Can You Win at “Rock, Paper, Scissors, Lizard, Spock”?

Three friends play a single round of Rock, Paper, Scissors, Lizard, Spock, the five-way version in which each gesture beats exactly two of the others and loses to the other two. All three reveal at once, choosing their gesture uniformly at random and independently. What is the probability that one player is immediately victorious, beating both of the others?

The Fiddler, Zach Wissner-Gross, September 27, 2024(original post)

Solution

Fix one player. Whatever gesture they throw beats exactly two of the five gestures, so each of the other two players, choosing independently and uniformly, is beaten with probability $\tfrac25$. This player beats both with probability $\left(\tfrac25\right)^2=\tfrac{4}{25}$, whatever they chose. These three “player $X$ beats both others” events cannot overlap: if $A$ beats $B$, then $B$ has lost and cannot be a sole victor. Being mutually exclusive, their probabilities add, so some player is the sole winner with probability $$3\cdot\frac{4}{25}= \boxed{\tfrac{12}{25}}=48\%.$$ The other $52\%$ of rounds end with no clean winner: a three-way cycle, or a repeated gesture that leaves someone unbeaten.

The computation

With only $5^3=125$ outcomes, enumerate them all and count those with exactly one player beating both others.
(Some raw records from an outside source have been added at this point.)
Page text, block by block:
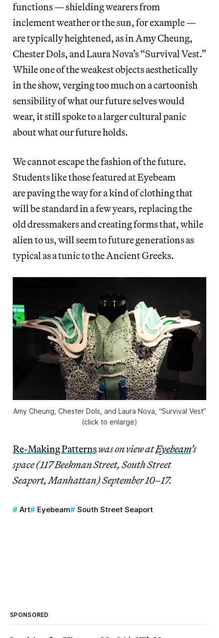
functions — shielding wearers from
inclement weather or the sun, for example —
are typically heightened, as in Amy Cheung,
Chester Dols, and Laura Nova’s “Survival Vest.”
While one of the weakest objects aesthetically
in the show, verging too much on a cartoonish
sensibility of what our future selves would
wear, it still spoke to a larger cultural panic
about what our future holds.
We cannot escape the fashion of the future.
Students like those featured at Eyebeam
are paving the way for a kind of clothing that
will be standard in a few years, replacing the
old dressmakers and creating forms that, while
alien to us, will seem to future generations as
typical as a tunic to the Ancient Greeks.
Amy Cheung, Chester Dols, and Laura Nova, “Survival Vest”
(click to enlarge)
Re-Making Patternswas on view atEyebeam’s
space (117 Beekman Street, South Street
Seaport, Manhattan) September 10–17.
Art Eyebeam South Street Seaport
SPONSORED
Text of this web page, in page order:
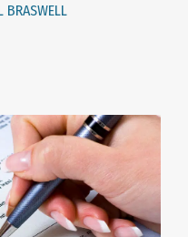
BRASWELL
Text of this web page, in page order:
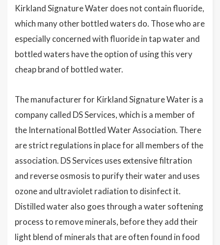
Kirkland Signature Water does not contain fluoride,
which many other bottled waters do. Those who are
especially concerned with fluoride in tap water and
bottled waters have the option of using this very
cheap brand of bottled water.
The manufacturer for Kirkland Signature Water is a
company called DS Services, which is a member of
the International Bottled Water Association. There
are strict regulations in place for all members of the
association. DS Services uses extensive filtration
and reverse osmosis to purify their water and uses
ozone and ultraviolet radiation to disinfect it.
Distilled water also goes through a water softening
process to remove minerals, before they add their
light blend of minerals that are often found in food
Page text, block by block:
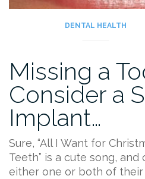
DENTAL HEALTH
Missing a
Consider a
Implant…
Sure, “All I Want for
Teeth” is a cute song, and
either one or both of
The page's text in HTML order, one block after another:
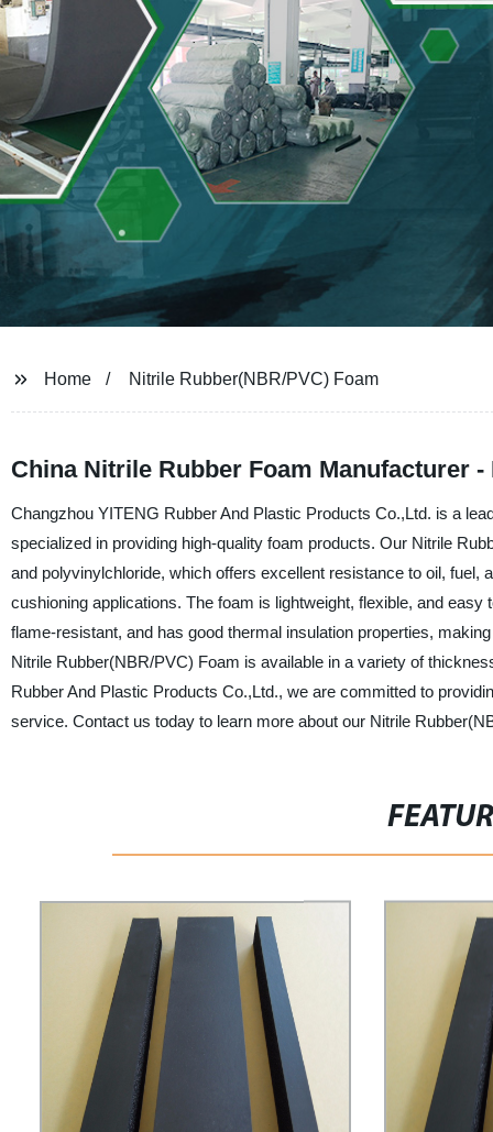
Home Nitrile Rubber(NBR/PVC) Foam
China Nitrile Rubber Foam Manufacturer
Changzhou YITENG Rubber And Plastic Products Co.,Ltd. is a
specialized in providing high-quality foam products. Our Nitrile
and polyvinylchloride, which offers excellent resistance to oil, fuel,
cushioning applications. The foam is lightweight, flexible, and
flame-resistant, and has good thermal insulation properties,
Nitrile Rubber(NBR/PVC) Foam is available in a variety of
Rubber And Plastic Products Co.,Ltd., we are committed to
service. Contact us today to learn more about our Nitrile
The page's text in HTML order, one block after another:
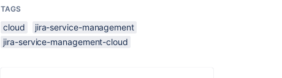
TAGS
cloud
jira-service-management
jira-service-management-cloud
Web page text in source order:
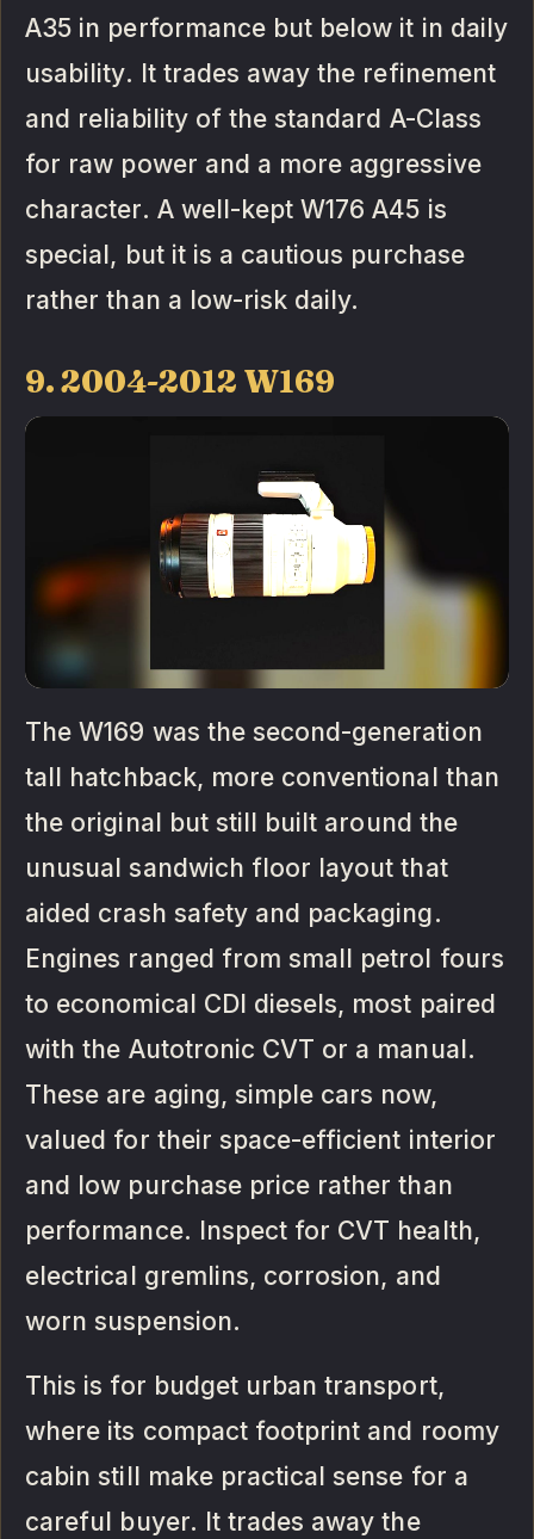
A35 in performance but below it in daily
usability. It trades away the refinement
and reliability of the standard A-Class
for raw power and a more aggressive
character. A well-kept W176 A45 is
special, but it is a cautious purchase
rather than a low-risk daily.
9. 2004-2012 W169
The W169 was the second-generation
tall hatchback, more conventional than
the original but still built around the
unusual sandwich floor layout that
aided crash safety and packaging.
Engines ranged from small petrol fours
to economical CDI diesels, most paired
with the Autotronic CVT or a manual.
These are aging, simple cars now,
valued for their space-efficient interior
and low purchase price rather than
performance. Inspect for CVT health,
electrical gremlins, corrosion, and
worn suspension.
This is for budget urban transport,
where its compact footprint and roomy
cabin still make practical sense for a
careful buyer. It trades away the

from fractions import Fraction as F
beats = {0: {2, 3}, 1: {3, 4}, 2: {4, 0}, 3: {0, 1}, 4: {1, 2}}   # each beats two
def sole_victor(a, b, c):
    wins = [(b in beats[a]) and (c in beats[a]),
            (a in beats[b]) and (c in beats[b]),
            (a in beats[c]) and (b in beats[c])]
    return sum(wins) == 1
n = sum(sole_victor(a, b, c) for a in range(5) for b in range(5) for c in range(5))
print(F(n, 125))                                  # 12/25

Extra Credit

The classic one-line description, “Scissors cuts Paper, Paper covers Rock, $\dots$, and Rock crushes Scissors,” strings the ten “beats” into a single chain of eleven gesture-mentions. Including that one, how many such chains describe the rules?

Solution

Treat the five gestures as vertices and the ten “beats” as directed edges; each gesture has two arrows out and two in. A single chain that names every beat exactly once, returning to its start, is an Eulerian circuit of this graph. The graph has $$\boxed{5}$$ essentially different Eulerian circuits, or $50$ once you also count which of the ten beats opens the sentence.

The computation

Count the Eulerian trails directly by backtracking over the ten edges, then divide by the ten possible starting edges.

edges = [(u, v) for u in beats for v in beats[u]]     # 10 directed "beats"
adj = {u: [] for u in range(5)}
for i, (u, v) in enumerate(edges): adj[u].append((v, i))
def count(node, used, length):
    if length == len(edges): return 1
    return sum(count(v, used | (1 << i), length + 1)
               for v, i in adj[node] if not (used >> i) & 1)
chains = sum(count(s, 0, 0) for s in range(5))
print(chains, chains // len(edges))               # 50  5